Gazete bu saldırıyı şöyle anlatıyor:
Açıklamayı basitleştirmek için iki depolama cihazının SSD1 ve SSD2’nin bir kanala bağlı olduğu varsayılmıştır. Her depolama aygıtının %50 OP alanı vardır. Bilgisayar korsanı kötü amaçlı yazılımı SSD2’de depoladıktan sonra, hemen SSD1’in OP alanını %25’e düşürür ve SSD2’nin OP alanını %75’e genişletir.
Şu anda, kötü amaçlı yazılım kodu SSD2’nin gizli alanına dahil edilmiştir. SSD’ye erişim elde eden bir bilgisayar korsanı, OP alanını yeniden boyutlandırarak herhangi bir zamanda gömülü kötü amaçlı yazılım kodunu etkinleştirebilir. Normal kullanıcılar kanalda %100 kullanıcı alanı bulundurdukları için hackerların bu tür kötü niyetli davranışlarını tespit etmek kolay olmayacaktır.
Böyle bir saldırının bariz avantajı, gizli olmasıdır. OP alanlarındaki kötü amaçlı kodu tespit etmek yalnızca zaman alıcı olmakla kalmaz, aynı zamanda son derece uzmanlaşmış adli teknikler gerektirir.
karşı önlemler
Araştırmacılar, birinci tür saldırıya karşı bir savunma olarak, SSD üreticilerinin OP alanını gerçek zamanlı performansı etkilemeyecek bir sözde silme algoritmasıyla silmesini öneriyor.

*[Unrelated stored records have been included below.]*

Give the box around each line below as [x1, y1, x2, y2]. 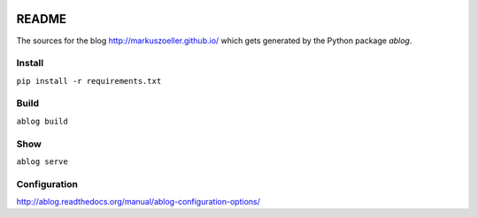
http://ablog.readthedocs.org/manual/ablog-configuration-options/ [16, 197, 260, 207]
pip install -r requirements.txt [16, 76, 162, 86]
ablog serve [16, 156, 68, 167]
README [16, 11, 66, 26]
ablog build [16, 116, 68, 126]
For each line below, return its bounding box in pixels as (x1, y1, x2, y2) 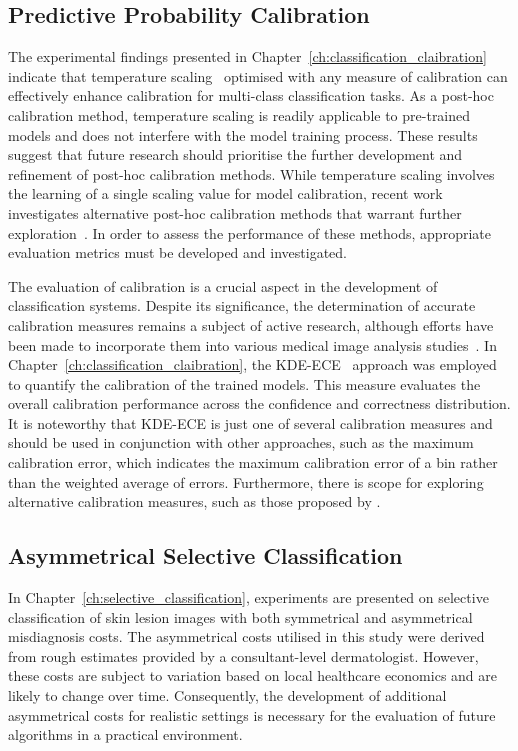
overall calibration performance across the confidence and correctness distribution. (8, 393, 511, 414)
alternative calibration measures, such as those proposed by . (8, 491, 381, 512)
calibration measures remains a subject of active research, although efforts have (8, 314, 494, 335)
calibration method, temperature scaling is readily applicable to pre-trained (8, 104, 471, 125)
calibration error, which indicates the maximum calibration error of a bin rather (8, 452, 498, 473)
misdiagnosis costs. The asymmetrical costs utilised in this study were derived (8, 626, 485, 647)
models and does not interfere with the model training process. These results (8, 124, 478, 145)
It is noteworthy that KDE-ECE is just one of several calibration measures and (8, 412, 493, 433)
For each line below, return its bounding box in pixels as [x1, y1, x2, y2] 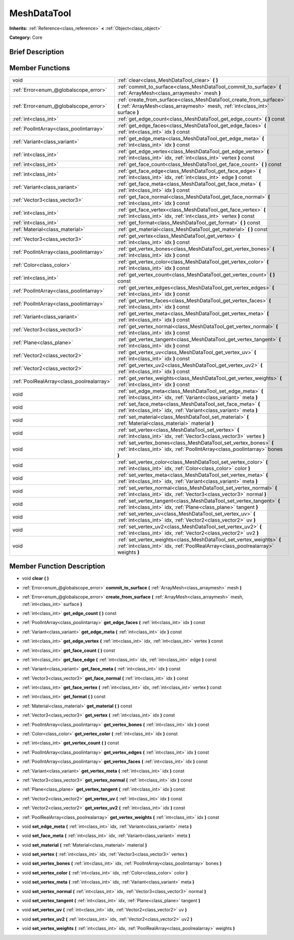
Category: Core [9, 34, 43, 40]
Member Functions [9, 64, 70, 72]
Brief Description [9, 47, 64, 56]
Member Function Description [9, 562, 105, 571]
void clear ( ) [22, 575, 49, 581]
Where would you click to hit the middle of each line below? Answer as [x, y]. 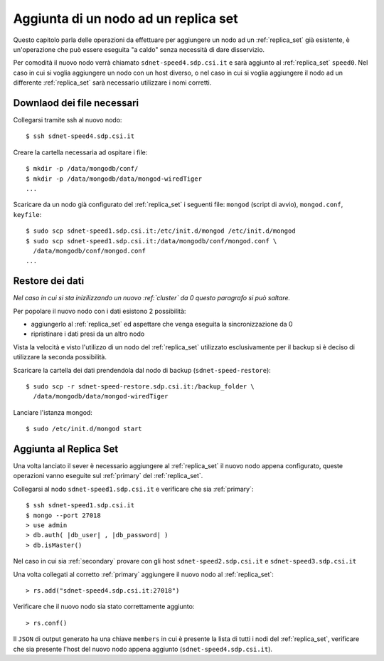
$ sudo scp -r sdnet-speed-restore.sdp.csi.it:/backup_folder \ [140, 386]
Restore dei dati [49, 281]
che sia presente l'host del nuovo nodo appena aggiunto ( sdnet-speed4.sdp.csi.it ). [143, 649]
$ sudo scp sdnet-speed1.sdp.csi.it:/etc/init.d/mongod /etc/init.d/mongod [161, 231]
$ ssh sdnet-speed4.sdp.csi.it [80, 136]
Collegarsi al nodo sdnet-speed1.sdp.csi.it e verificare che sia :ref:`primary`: [133, 489]
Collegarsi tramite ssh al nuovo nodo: [68, 120]
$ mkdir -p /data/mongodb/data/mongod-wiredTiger [114, 179]
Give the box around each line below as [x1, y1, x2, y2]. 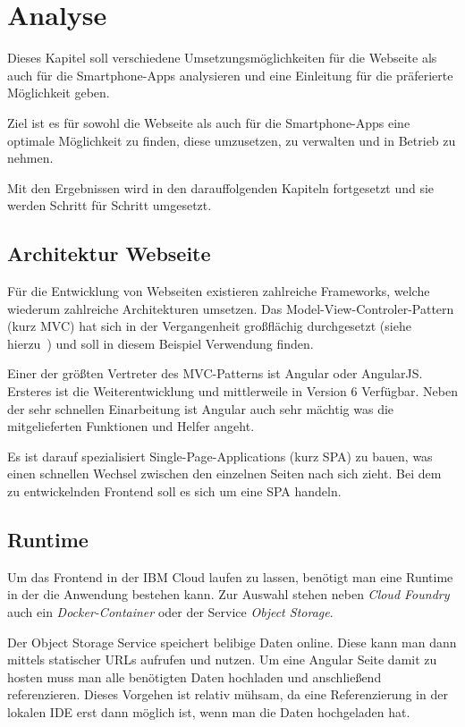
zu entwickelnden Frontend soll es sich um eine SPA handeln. [7, 482, 342, 501]
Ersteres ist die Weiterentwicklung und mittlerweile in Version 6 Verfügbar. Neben [7, 382, 459, 401]
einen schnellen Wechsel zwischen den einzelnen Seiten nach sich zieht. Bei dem [7, 464, 442, 483]
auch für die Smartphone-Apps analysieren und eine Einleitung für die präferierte [7, 65, 453, 84]
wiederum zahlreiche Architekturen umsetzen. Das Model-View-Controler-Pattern [7, 299, 454, 317]
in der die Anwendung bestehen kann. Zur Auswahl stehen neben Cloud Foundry [7, 585, 450, 604]
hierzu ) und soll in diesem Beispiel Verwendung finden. [7, 334, 314, 352]
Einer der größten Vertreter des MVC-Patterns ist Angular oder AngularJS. [7, 364, 423, 383]
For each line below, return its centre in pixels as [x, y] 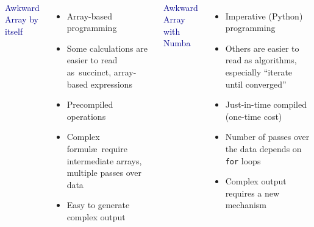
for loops [243, 160]
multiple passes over [104, 173]
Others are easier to [262, 48]
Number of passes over [267, 137]
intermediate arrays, [104, 160]
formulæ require [97, 148]
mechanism [246, 205]
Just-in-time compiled [266, 104]
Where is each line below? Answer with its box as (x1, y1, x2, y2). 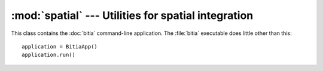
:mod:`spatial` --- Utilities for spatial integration (11, 9, 254, 22)
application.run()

İkinci saldırı türü için, OP alanına kötü amaçlı yazılım enjekte etmeye karşı potansiyel olarak etkili bir güvenlik önlemi, SSD’lerin içindeki oranı gerçek zamanlı olarak izleyen geçerli-geçersiz veri hızı izleme sistemleri uygulamaktır.

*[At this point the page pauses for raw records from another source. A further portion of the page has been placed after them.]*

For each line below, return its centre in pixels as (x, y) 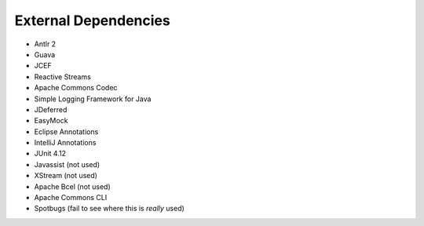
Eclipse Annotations (66, 131)
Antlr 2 (45, 44)
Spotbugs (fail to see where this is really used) (109, 209)
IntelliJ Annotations (65, 143)
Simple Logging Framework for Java (93, 99)
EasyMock (51, 121)
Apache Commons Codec (76, 88)
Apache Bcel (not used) (73, 186)
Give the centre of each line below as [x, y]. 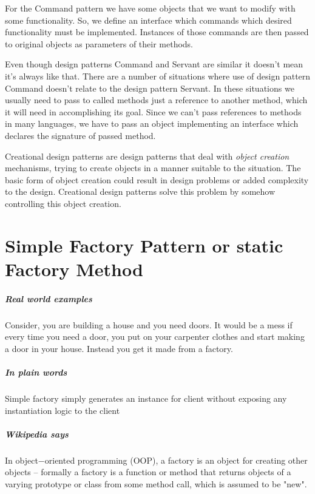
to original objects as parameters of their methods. [99, 43]
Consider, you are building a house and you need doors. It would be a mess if [149, 324]
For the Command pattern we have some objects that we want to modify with [150, 8]
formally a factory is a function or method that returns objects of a [166, 472]
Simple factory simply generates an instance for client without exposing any [146, 398]
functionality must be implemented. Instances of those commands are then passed [157, 32]
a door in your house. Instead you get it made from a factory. [119, 348]
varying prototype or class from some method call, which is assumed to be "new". [156, 483]
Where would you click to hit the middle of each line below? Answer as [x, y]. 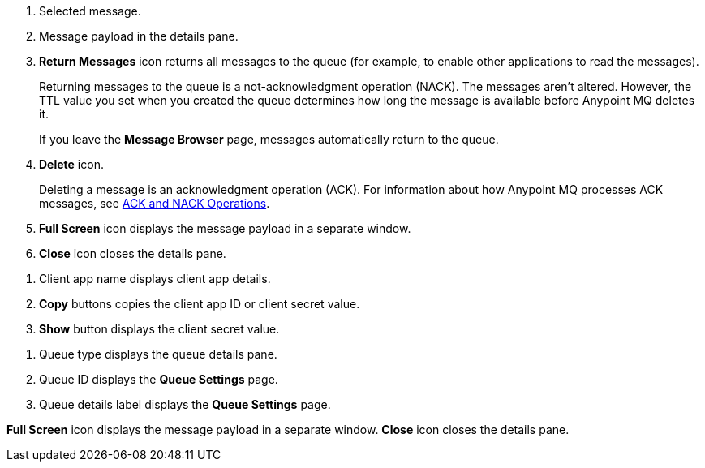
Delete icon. [71, 164]
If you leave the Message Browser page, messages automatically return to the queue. [269, 139]
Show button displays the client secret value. [159, 329]
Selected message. [90, 11]
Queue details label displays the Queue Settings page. [185, 404]
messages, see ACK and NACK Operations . [155, 203]
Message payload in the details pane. [139, 36]
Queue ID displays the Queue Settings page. [159, 379]

Geçersiz veri oranı aniden önemli ölçüde arttığında, kullanıcı bir uyarı ve OP alanında doğrulanabilir bir veri silme işlevi seçeneği alabilir.

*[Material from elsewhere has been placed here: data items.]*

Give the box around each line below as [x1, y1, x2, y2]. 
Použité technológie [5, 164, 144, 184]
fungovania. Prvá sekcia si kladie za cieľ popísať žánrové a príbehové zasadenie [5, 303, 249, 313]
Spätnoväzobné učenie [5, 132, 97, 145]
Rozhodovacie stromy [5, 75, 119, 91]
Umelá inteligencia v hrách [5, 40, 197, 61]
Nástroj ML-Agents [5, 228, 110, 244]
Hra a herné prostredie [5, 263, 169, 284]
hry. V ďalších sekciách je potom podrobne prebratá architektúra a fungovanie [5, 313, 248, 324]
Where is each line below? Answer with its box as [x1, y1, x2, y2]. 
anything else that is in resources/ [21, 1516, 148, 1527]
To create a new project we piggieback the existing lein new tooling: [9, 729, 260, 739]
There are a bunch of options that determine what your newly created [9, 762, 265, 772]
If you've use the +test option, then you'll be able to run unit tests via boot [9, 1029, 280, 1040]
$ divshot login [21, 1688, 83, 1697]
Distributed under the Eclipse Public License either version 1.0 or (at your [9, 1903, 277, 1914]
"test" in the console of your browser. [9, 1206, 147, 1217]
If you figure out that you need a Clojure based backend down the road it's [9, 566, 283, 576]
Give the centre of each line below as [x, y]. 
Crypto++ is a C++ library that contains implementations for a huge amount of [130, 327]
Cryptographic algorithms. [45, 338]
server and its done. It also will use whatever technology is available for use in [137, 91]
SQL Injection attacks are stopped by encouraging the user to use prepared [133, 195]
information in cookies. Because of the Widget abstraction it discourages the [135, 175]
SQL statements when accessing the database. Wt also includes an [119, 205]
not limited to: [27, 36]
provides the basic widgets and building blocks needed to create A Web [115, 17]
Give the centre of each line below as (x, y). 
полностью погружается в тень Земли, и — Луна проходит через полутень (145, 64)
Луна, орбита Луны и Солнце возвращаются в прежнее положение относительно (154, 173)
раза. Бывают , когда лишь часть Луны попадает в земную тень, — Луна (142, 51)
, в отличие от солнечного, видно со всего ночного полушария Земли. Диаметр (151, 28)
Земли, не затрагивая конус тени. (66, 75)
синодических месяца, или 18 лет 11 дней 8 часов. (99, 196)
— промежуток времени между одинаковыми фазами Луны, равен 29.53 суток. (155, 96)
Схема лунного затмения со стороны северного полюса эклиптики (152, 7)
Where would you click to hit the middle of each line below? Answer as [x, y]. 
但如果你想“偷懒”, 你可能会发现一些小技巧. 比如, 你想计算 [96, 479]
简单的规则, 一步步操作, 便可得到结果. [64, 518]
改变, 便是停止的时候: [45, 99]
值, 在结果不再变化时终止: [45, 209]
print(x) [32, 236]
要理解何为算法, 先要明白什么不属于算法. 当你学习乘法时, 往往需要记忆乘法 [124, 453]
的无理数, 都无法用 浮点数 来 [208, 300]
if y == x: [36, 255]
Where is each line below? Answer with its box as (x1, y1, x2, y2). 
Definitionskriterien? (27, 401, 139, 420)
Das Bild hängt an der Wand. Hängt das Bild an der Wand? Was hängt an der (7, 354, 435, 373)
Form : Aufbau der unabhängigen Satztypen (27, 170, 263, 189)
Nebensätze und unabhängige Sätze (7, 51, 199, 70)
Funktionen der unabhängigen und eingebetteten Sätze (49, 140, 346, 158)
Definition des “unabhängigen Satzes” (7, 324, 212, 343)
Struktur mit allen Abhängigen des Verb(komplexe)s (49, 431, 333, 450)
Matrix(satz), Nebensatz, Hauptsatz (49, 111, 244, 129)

Son olarak, SSD yönetim uygulamasına erişim, yetkisiz erişime karşı güçlü savunmalara sahip olmalıdır.
Araştırmacılar, “Kötü niyetli bir bilgisayar korsanı olmasanız bile, yanlış yönlendirilmiş bir çalışan, herhangi bir zamanda OP alanı değişken bellenimi/yazılımını kullanarak gizli bilgileri kolayca serbest bırakabilir ve sızdırabilir” – açıklıyor.
Bleeping Computer, Micron’a ulaştı ve yukarıdakiler hakkında bir yorum istedi ve bir yanıt aldığımızda bu hikayeyi güncelleyeceğiz.
Araştırma, Micron SSD’lerdeki OP alanının kötü amaçlı yazılımları depolamak için kullanılabileceğini gösterse de, bu tür saldırıların şu anda vahşi ortamda gerçekleşmesi olası değildir.